**Stored items from a collection**
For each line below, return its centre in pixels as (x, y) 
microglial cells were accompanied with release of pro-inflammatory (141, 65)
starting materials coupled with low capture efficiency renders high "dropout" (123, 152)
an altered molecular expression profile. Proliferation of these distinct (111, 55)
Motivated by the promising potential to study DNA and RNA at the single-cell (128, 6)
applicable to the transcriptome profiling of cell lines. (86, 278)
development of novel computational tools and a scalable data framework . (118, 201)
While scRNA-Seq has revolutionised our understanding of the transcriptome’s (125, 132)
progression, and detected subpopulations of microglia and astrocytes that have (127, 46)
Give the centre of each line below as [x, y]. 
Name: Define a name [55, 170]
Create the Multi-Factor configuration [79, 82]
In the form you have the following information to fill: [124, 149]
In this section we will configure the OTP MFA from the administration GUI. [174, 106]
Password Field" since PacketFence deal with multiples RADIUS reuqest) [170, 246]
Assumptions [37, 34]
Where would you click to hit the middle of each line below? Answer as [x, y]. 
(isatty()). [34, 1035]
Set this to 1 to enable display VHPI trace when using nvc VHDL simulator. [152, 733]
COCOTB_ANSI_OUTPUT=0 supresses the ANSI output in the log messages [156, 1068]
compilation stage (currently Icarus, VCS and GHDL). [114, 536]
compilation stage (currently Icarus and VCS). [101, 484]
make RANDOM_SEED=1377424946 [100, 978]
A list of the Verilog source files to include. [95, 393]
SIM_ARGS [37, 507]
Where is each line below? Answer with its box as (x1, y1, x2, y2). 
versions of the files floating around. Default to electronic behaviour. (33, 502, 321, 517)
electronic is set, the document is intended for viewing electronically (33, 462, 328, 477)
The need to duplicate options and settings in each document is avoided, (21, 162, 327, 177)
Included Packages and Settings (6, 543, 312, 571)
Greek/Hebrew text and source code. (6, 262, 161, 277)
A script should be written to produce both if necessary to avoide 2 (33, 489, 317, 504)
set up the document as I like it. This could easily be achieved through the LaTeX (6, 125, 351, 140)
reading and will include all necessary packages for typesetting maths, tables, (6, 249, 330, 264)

**What to produce**
Write out every line in the data that holds the string "Where".

**Written solution**
Where would you click to hit the middle of each line below? Answer as [x, y]. 
Where is each line below? Answer with its box as (x1, y1, x2, y2). 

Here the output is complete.